How to choose Orthopaedic spinal implants

  • Implant material: Spinal implants are made from several materials that provide unique benefits. Titanium is highly biocompatible, non-corrosive, and lightweight, which makes it easy to tolerate by the body, and it's also used for its strength and non-magnetism during radiographic studies. Stainless steel is stronger and more affordable. The titanium alloy contains aluminium and vanadium, which makes it stronger and is used in aerospace engineering. Cobalt-chromium is hard, wear-resistant, and corrosion-resistant.
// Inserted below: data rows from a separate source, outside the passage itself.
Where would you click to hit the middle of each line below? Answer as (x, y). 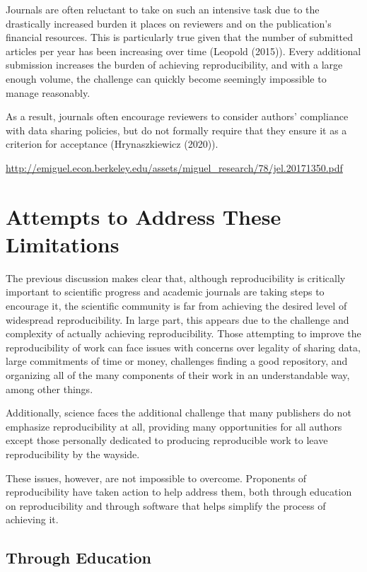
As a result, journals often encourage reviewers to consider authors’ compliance (177, 116)
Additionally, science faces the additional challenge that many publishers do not (179, 413)
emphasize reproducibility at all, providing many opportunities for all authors (174, 426)
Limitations (63, 244)
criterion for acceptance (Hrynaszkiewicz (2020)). (112, 144)
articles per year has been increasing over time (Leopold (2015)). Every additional (183, 51)
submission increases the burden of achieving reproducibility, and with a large (174, 65)
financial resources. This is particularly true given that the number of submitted (180, 37)
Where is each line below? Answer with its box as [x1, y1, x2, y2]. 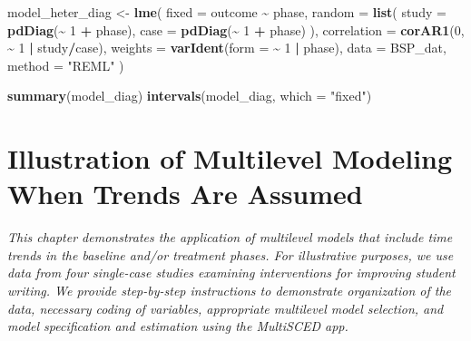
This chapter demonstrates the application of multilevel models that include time [7, 228, 453, 247]
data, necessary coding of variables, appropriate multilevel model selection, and [7, 298, 444, 317]
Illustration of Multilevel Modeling [7, 140, 453, 177]
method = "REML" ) [7, 55, 124, 74]
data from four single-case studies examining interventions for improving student [7, 263, 456, 282]
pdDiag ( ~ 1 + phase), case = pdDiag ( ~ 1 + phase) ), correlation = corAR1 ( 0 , [7, 20, 465, 39]
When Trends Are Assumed [7, 175, 363, 212]
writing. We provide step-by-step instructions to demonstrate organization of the [7, 281, 451, 300]
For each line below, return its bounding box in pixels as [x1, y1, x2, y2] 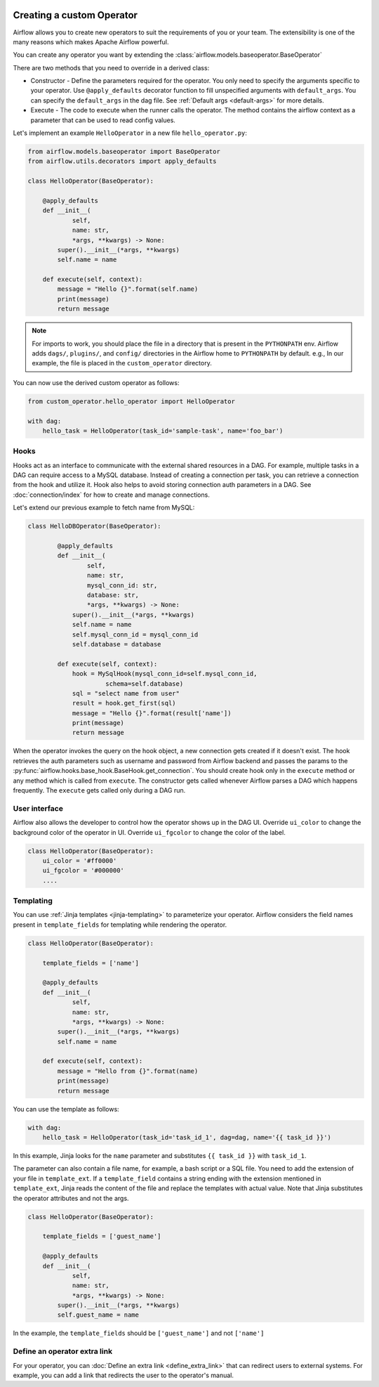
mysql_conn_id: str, [86, 581, 158, 590]
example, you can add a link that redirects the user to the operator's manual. [13, 1371, 234, 1379]
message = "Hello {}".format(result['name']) [72, 709, 232, 717]
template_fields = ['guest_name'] [42, 1232, 161, 1240]
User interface [13, 803, 63, 813]
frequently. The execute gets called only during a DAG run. [13, 786, 186, 794]
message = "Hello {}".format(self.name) [57, 285, 199, 293]
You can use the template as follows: [13, 1105, 119, 1113]
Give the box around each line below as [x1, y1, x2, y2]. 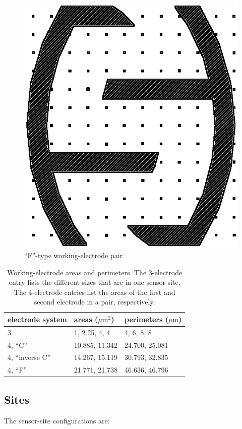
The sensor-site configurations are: [4, 415, 110, 425]
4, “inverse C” [8, 352, 51, 362]
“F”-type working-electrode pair [24, 250, 123, 260]
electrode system [8, 314, 67, 324]
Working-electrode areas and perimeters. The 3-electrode [7, 267, 183, 277]
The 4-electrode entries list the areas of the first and [14, 286, 175, 297]
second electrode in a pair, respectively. [34, 296, 155, 307]
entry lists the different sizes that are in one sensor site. [9, 277, 180, 287]
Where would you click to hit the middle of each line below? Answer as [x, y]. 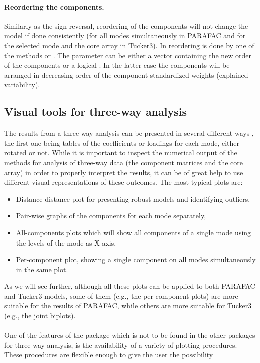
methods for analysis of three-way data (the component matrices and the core [124, 162]
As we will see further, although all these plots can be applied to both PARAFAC [130, 286]
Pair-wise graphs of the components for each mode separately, [111, 216]
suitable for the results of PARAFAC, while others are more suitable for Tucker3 [128, 306]
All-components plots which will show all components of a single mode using [134, 232]
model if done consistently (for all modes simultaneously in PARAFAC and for [125, 35]
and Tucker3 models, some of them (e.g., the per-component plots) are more [121, 295]
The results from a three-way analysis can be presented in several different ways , [129, 133]
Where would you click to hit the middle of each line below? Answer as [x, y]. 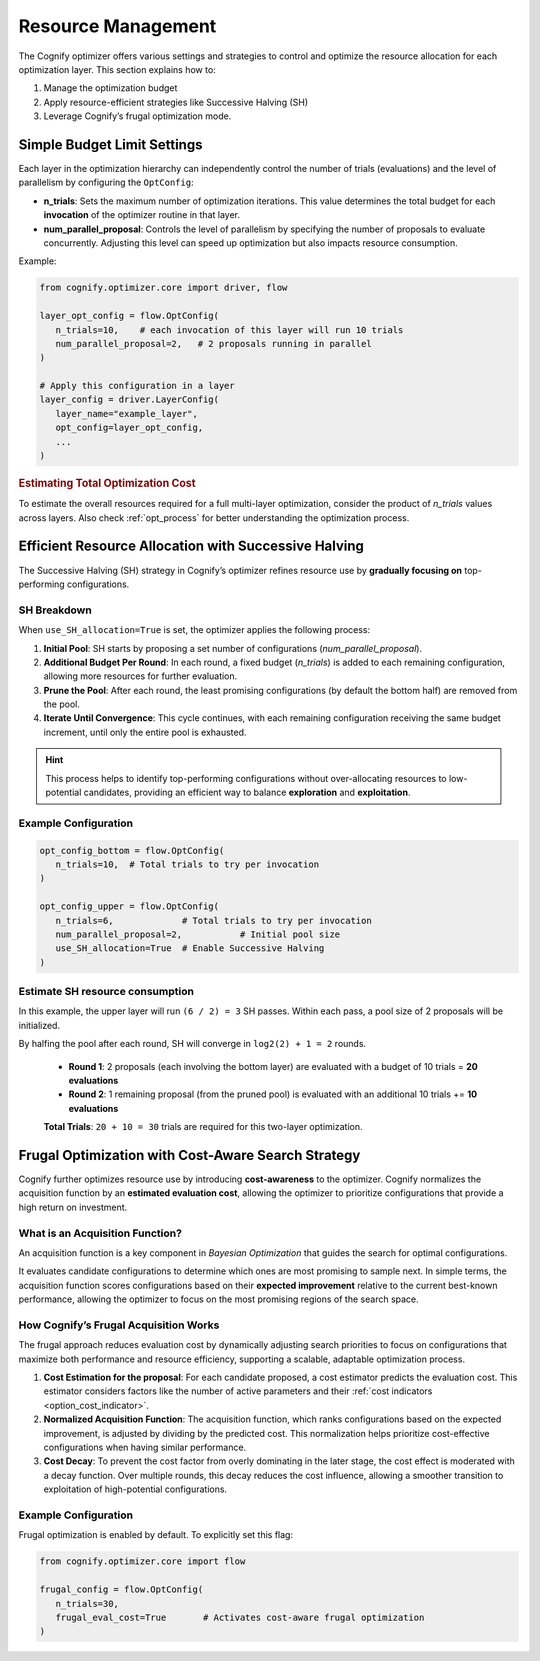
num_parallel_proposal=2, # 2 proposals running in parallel [213, 343]
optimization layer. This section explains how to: [117, 69]
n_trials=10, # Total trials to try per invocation [187, 864]
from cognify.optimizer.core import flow [142, 1561]
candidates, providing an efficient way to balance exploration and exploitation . [247, 792]
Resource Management [117, 26]
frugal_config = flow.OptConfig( [121, 1589]
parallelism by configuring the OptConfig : [106, 182]
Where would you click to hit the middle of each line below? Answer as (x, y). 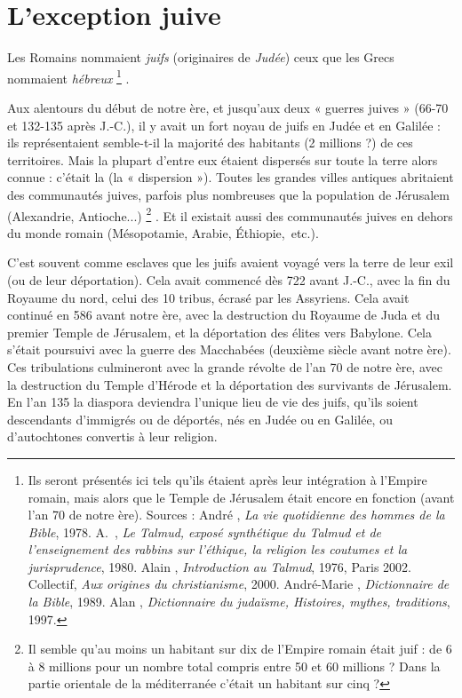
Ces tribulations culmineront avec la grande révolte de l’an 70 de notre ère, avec (225, 366)
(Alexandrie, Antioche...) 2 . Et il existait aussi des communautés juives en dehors (230, 214)
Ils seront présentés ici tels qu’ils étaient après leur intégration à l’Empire (227, 479)
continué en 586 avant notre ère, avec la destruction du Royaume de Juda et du (224, 315)
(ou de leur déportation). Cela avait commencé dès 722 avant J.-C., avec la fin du (229, 279)
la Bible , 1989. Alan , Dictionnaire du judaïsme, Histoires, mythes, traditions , (239, 602)
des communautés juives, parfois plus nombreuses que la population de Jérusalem (228, 194)
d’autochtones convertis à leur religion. (112, 436)
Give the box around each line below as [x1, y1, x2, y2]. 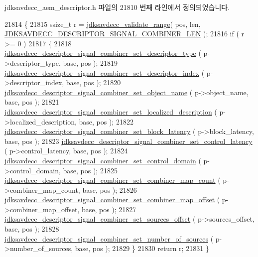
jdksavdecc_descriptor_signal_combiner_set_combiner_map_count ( [4, 175, 221, 185]
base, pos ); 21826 [82, 184, 137, 195]
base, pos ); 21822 [79, 116, 133, 127]
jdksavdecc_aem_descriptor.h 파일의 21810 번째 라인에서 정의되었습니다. [4, 2, 230, 12]
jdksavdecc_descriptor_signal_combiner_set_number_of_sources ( [4, 233, 214, 244]
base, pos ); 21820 [66, 77, 121, 88]
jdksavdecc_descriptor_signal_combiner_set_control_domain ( [4, 155, 201, 165]
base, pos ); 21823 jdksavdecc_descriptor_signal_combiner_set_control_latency [4, 135, 253, 146]
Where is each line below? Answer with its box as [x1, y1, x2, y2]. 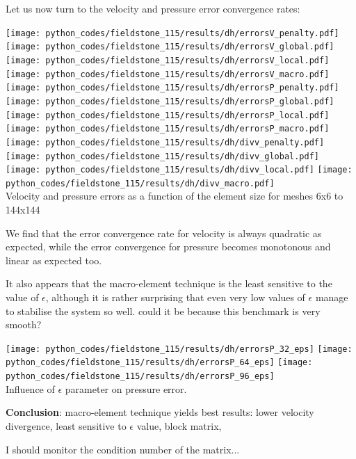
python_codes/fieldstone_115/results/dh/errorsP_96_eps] [6, 371, 275, 382]
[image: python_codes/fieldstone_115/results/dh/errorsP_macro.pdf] [6, 124, 330, 134]
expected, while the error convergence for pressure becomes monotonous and [6, 239, 331, 254]
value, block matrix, [136, 418, 222, 433]
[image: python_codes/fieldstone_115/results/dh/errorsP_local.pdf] [6, 110, 330, 120]
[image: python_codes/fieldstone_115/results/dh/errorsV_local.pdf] [6, 55, 330, 65]
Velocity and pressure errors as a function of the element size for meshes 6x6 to [6, 188, 343, 203]
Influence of [6, 381, 55, 396]
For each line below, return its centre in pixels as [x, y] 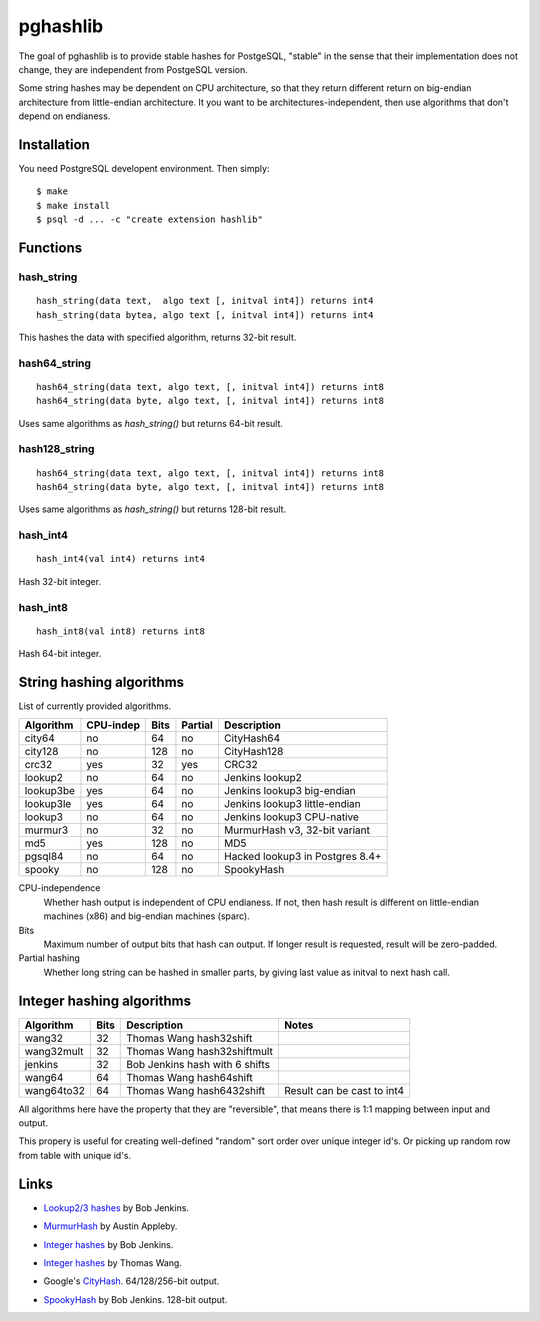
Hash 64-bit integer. [60, 654]
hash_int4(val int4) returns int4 [120, 559]
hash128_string [56, 449]
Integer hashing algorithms [105, 1000]
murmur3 [46, 830]
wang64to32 [54, 1090]
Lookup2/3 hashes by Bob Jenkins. [116, 1207]
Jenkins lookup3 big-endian [290, 791]
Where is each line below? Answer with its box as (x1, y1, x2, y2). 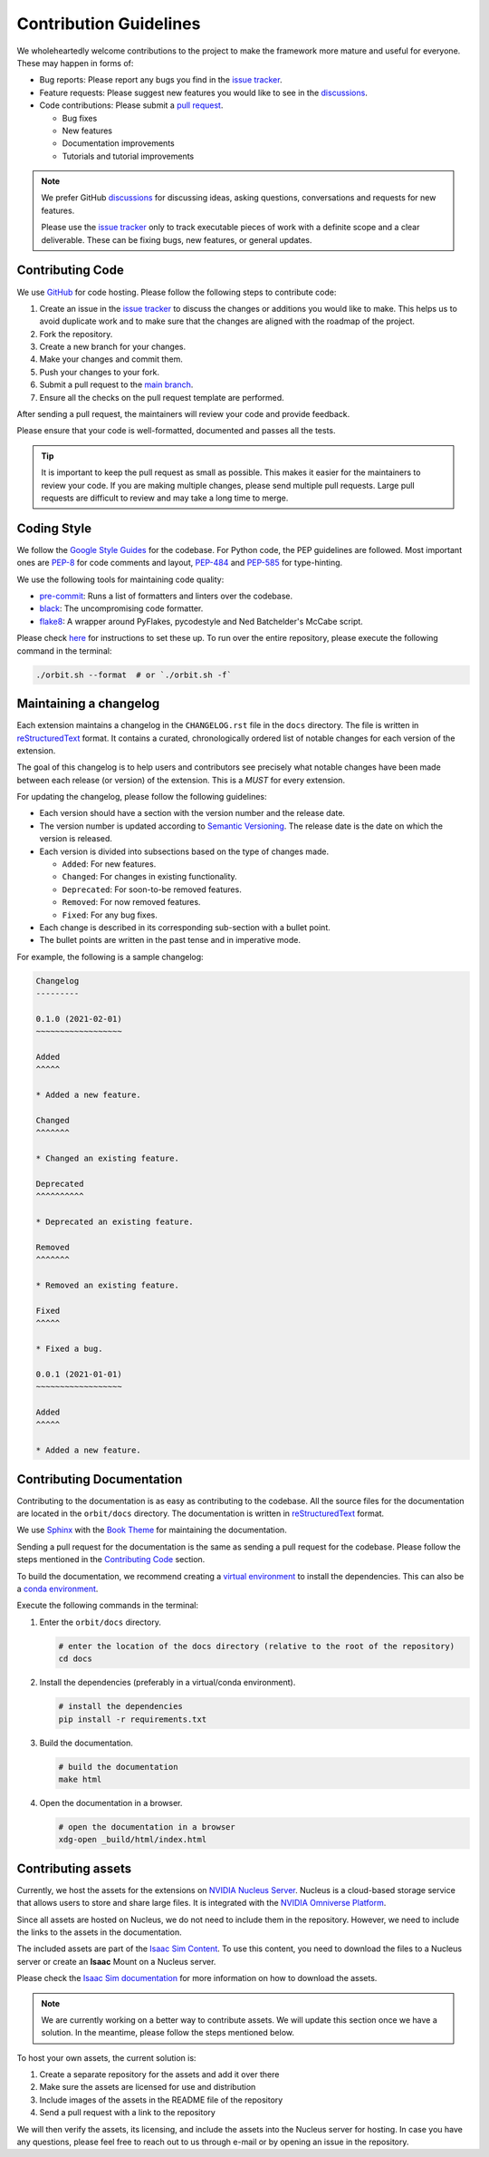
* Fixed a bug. (35, 1344, 103, 1355)
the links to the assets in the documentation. (16, 1927, 183, 1938)
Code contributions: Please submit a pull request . (39, 100, 224, 111)
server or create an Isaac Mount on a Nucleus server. (16, 1956, 216, 1967)
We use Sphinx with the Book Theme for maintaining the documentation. (16, 1524, 287, 1536)
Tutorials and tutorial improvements (62, 151, 195, 161)
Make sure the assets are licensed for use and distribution (39, 2082, 256, 2093)
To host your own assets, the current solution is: (16, 2052, 197, 2063)

Cages are often made of PEEK polymer that has strength and elasticity, similar to bone, and doesn't trigger metal allergies. Biodegradable implants slowly restore over months or years.

  • Surgical approach: The preferred spinal-veterinary surgery approach will determine the spinal implants used. Anterior approaches use implants like interbody cages, bone grafts, and anterior plates for the anterior column's stability and fusion. Posterior approaches use pedicle screws, rods, and laminectomy grafts for posterior stabilisation and fusion. The combined approach applies different anterior and posterior constructs for extensive deformities.

  • Biomechanical considerations: The biomechanics of the spinal implant and their interaction with the spinal motion segment should be considered and the effects on the adjacent levels. The implants should provide sufficient rigidity at the fusion site to enable the expected load-sharing with minimal motion. In dynamic stabilisation systems, implant allow functional movements, reducing stiffness and preserving adjacent motion for delaying degeneration. Stronger implants withstand the higher demands of the cervical or lumbar regions.

  • Regulatory clearance: Some spinal implants are sought after in multiple markets. Other implants are made locally and need regulatory approval for clearance. The implants are submitted with the data that support the claims to safety, efficacy, and performance. These reports are written following good clinical practices.

  • Business policy: Spinal devices manufacturing businesses adopt implants that fit their intended use business and patients' needs. Some manufacturers prefer promoting posterior insurance for intraoperative feasibility. Other companies focus on metaphyseal or epiphyseal fixation of deformity correction.

Q&A

Q1: What happens to spinal implants during metal recycling?

A1: Metal recycling involves the collection and sorting of used spinal implants by type of metal they are made from.

Q2: How are stainless steel implants recycled?

A2: Stainless steel implants are dismantled manually or mechanically to remove non-metal components and obtained using pyrometallurgy, which involves melting in furnaces at high temperatures to retrieve alloying metals like nickel, chromium, and iron, and hydrometallurgy which uses chemical solutions to dissolve and selectively obtain metals.

Q3: What are titanium spinal rods used for?

A3: Titanium rods for spinal surgery are employed to correct spinal deformities and stabilise unstable spinal regions. They offer excellent strength, lightweight, and superior biocompatibility.

Q4: What is the exposure of titanium spinal rods to?

A4: The titanium rods undergo a thorough sterilisation process before implantation, including heat sterilisation.

Q5: What metal is used for magnetic resonance imaging after surgeries involving the spinal hardware system?

A5: The spinal hardware system and implants are embedded using non-ferromagnetic metals like titanium for effective magnetic resonance imaging in the post-operative period.